Эту историю начиная с XVIII в. развивает Скочпол. Она показывает, что современные классовые революции (французская, русская и китайская) были результатом взаимосвязи между классовой борьбой и борьбой между государствами. Конфликты крестьян, землевладельцев, бюргеров, капиталистов и других групп фокусировались на процессе сбора налогов государствами «старого порядка», сражавшимися, чтобы сдержать военную угрозу более развитых соперников. Класс был политизирован только потому, что это была мультигосударственная система соперничества. Теоретическое заключение Скочпол состоит в том, что государство имело две автономные детерминанты. Как утверждает Хинце, «это, во-первых, структура социальных классов и, во-вторых, внешний порядок государств…». Поскольку внешний порядок автономен по отношению к классовой структуре, государство несводимо к социальным классам (Skocpol 1979: 24–33).

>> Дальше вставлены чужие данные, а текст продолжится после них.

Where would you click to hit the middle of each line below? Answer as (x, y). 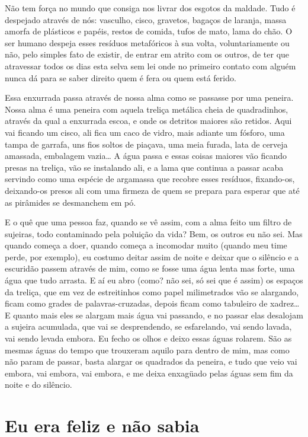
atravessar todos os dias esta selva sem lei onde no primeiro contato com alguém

Хотя я согласен с этими эмпирическими утверждениями и заключениями, я предпочел бы поставить их в более широкие исторические и теоретические рамки. Автономия власти государства не является постоянной. Как мы видели в начальных главах, средневековые государства обладали крайне малой властью, оказывали небольшое воздействие на развитие классовой борьбы и гораздо большее — на исходе военных сражений, которые в основном были сражениями между конгломератами автономных феодальных ополчений. Однако постепенно государства заполучили все эти автономные власти, и я пытался объяснить, почему им это удалось. Государства предоставляли территориальную централизованную организацию и геополитическую дипломатию. Полезность подобной организации власти была маргинальной в ранние Средние века. Но функциональность таких организаций для господствовавших группировок стала расти, особенно на поле боя и в организации торговли. Вопреки контрудару, нанесенному территориально децентрализованными агентами, такими разнообразными, как католическая церковь, герцогство Бургундия, частные индийские компании, эта полезность стала расти. Однако, чтобы понять почему, нам необходимо выйти за пределы области, в которой мы принимаем такую вещь, как сильные государства, как нечто само собой разумеющееся. Именно это и есть момент создания исторической социологии в широком масштабе.

В более узком временном интервале этой главы я описал два отдельных смысла, в которых отношения экономической, военной и политической власти могут влиять друг на друга и прокладывать пути для социального развития. Первый смысл касается оформления в пространстве возникающих классовых отношений существующими геополитическими единицами. Это аспект «коллективной власти» (см. главу 1). В этом случае растущая зависимость капиталистических классов от государств в регуляции прав собственности оформляла первых в пространственном отношении. Торговцы и землевладельцы-капиталисты входили в мир возникавших непримиримых, хотя и дипломатически регулируемых государств и усиливали его. Их потребности в государственном регулировании и уязвимость внутри государства и на геополитической арене, а также государственная потребность в финансах подталкивали классы и государства к территориально централизованной организации. Государственные границы становились более отчетливыми, а культурные, религиозные и классовые отношения — более натурализованными. В конечном итоге британская, французская и голландская буржуазия существовала, а экономическое взаимодействие между этими национальными единицами и классами было незначительным. Каждое основное геополитическое государство было само по себе виртуальной сетью производства, распределения, обмена и потребления (то, что я назвал «цепями практик») в широко регулируемом межгосударственном пространстве. Эти национальные параметры были установлены за несколько веков до того, как мы смогли обоснованно говорить о появлении второго основного класса капиталистического производства — пролетариата. Мир, в котором возник пролетариат, будет предметом следующего тома.